新城の婿

第23話

漸く木下も俺を諦め、平穏が訪れた。



かに思った。



しかし、若と弓の婚姻の儀が終わり、俺たちが3年に上がる4月。



波乱を呼ぶ男が転校してくる。




「安城月 康祐(あきつきこうすけ)だ。」



180は軽くある大きな体躯。


赤い髪をオールバックに流し、表情は鋭い。


しかし顔は恐ろしく整っており、ガタイからは想像もつかない、繊細な造りをしていた。



奴の目は、まっすぐに、俺の女に。



夏流はというと・・・



「・・・・不快だわ。その眼、此方に向けないでくれるかしら。」



嫌悪感いっぱいに眉間に皺を寄せていた。



そんなことに安心してしまう自分の器の小ささを痛感しつつも、この男をそう無げにもできないのは事実だ。

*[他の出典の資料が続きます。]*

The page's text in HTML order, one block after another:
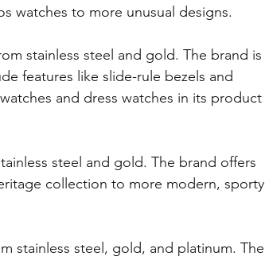
watches to more unusual designs.
stainless steel and gold. The brand is
features like slide-rule bezels and
and dress watches in its product
steel and gold. The brand offers
collection to more modern, sporty
stainless steel, gold, and platinum. The
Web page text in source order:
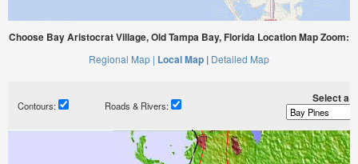
Choose Bay Aristocrat Village, Old Tampa Bay, Florida Location Map Zoom:
Regional Map | Local Map | Detailed Map
Contours: Roads & Rivers:
Select a
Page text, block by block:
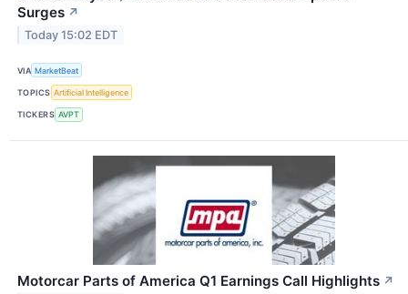
Surges ↗
Today 15:02 EDT
VIA MarketBeat
TOPICS Artificial Intelligence
TICKERS AVPT
Motorcar Parts of America Q1 Earnings Call Highlights ↗
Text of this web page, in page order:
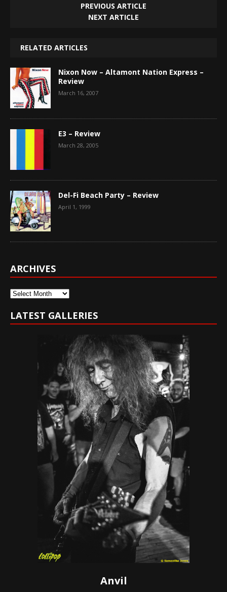
PREVIOUS ARTICLE
NEXT ARTICLE
RELATED ARTICLES
Nixon Now – Altamont Nation Express –
Review
March 16, 2007
E3 – Review
March 28, 2005
Del-Fi Beach Party – Review
April 1, 1999
ARCHIVES
Archives
LATEST GALLERIES
Anvil
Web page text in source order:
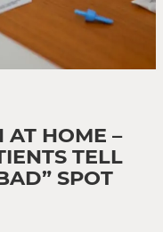
AT HOME –
TELL
SPOT
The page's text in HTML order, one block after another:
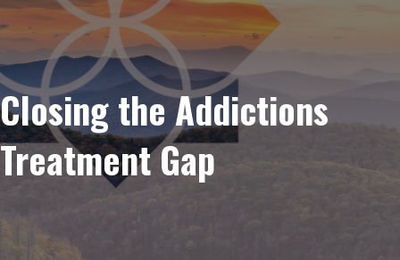
Closing the Addictions
Treatment Gap
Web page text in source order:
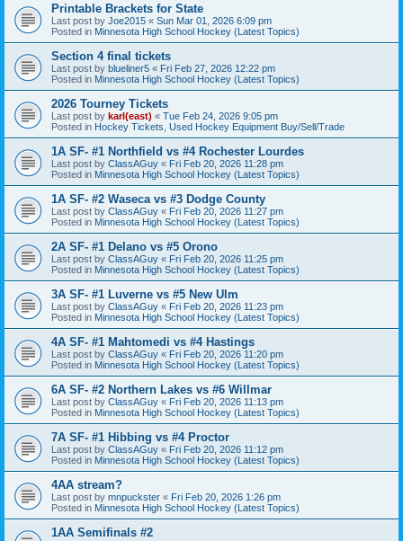
Printable Brackets for State
Last post by Joe2015 « Sun Mar 01, 2026 6:09 pm
Posted in Minnesota High School Hockey (Latest Topics)
Section 4 final tickets
Last post by blueliner5 « Fri Feb 27, 2026 12:22 pm
Posted in Minnesota High School Hockey (Latest Topics)
2026 Tourney Tickets
Last post by karl(east) « Tue Feb 24, 2026 9:05 pm
Posted in Hockey Tickets, Used Hockey Equipment Buy/Sell/Trade
1A SF- #1 Northfield vs #4 Rochester Lourdes
Last post by ClassAGuy « Fri Feb 20, 2026 11:28 pm
Posted in Minnesota High School Hockey (Latest Topics)
1A SF- #2 Waseca vs #3 Dodge County
Last post by ClassAGuy « Fri Feb 20, 2026 11:27 pm
Posted in Minnesota High School Hockey (Latest Topics)
2A SF- #1 Delano vs #5 Orono
Last post by ClassAGuy « Fri Feb 20, 2026 11:25 pm
Posted in Minnesota High School Hockey (Latest Topics)
3A SF- #1 Luverne vs #5 New Ulm
Last post by ClassAGuy « Fri Feb 20, 2026 11:23 pm
Posted in Minnesota High School Hockey (Latest Topics)
4A SF- #1 Mahtomedi vs #4 Hastings
Last post by ClassAGuy « Fri Feb 20, 2026 11:20 pm
Posted in Minnesota High School Hockey (Latest Topics)
6A SF- #2 Northern Lakes vs #6 Willmar
Last post by ClassAGuy « Fri Feb 20, 2026 11:13 pm
Posted in Minnesota High School Hockey (Latest Topics)
7A SF- #1 Hibbing vs #4 Proctor
Last post by ClassAGuy « Fri Feb 20, 2026 11:12 pm
Posted in Minnesota High School Hockey (Latest Topics)
4AA stream?
Last post by mnpuckster « Fri Feb 20, 2026 1:26 pm
Posted in Minnesota High School Hockey (Latest Topics)
1AA Semifinals #2

奴は同盟の組の息子で、今回組同士で交わされた"頼み事"の中心人物だから。



こんな容姿をしておいて、こいつは組を継ぐつもりがないらしい。



後継者もいない安城月組の組長は頭を抱えた。



そんな中、この林道に3年から通い新城の"頂点"を見て今後の人生を決めたいと言い放ったのがこの未だに夏流へ熱視線を送る康祐本人だ。



(明らかにこれは……、)



夏流目当てだろう。



俺の眉間に皺が寄る。



しかし、この男、優秀そうなのは確かだった。



「なんなら白虎いれてもいいな。」



そう呟いた密人。



俺もそれには同意だった。



この男を形成する雰囲気、その出で立ち、表情や仕草。



恐らく喧嘩をしても強いだろう。



夏に惚れてる事を除けば魅力的な男だった。



「はいはーい!彼女いますか!」



安城月の容姿に早々に食いついた女たちが頬を染める中、その内の1人が声を挙げる。



「・・・いねえ。」



どうやら無愛想らしきこいつは不愉快そうにそう吐き捨てた。



「・・・だが、」




ところどころで女たちの歓声が上がるが、それを遮る様に奴の声が続く。



「手に入れたい女ならいる。」



ニヤリと口角を上げた安城月は、艶を含んだ視線を夏流へと向けた。



「・・・吐いて、いいかしら?」



不快そうに眉間に皺を寄せた夏流は


「イケないものを見たわ。」


と何故か卑猥に聞こえる発言をして身体ごと俺へと向き直った。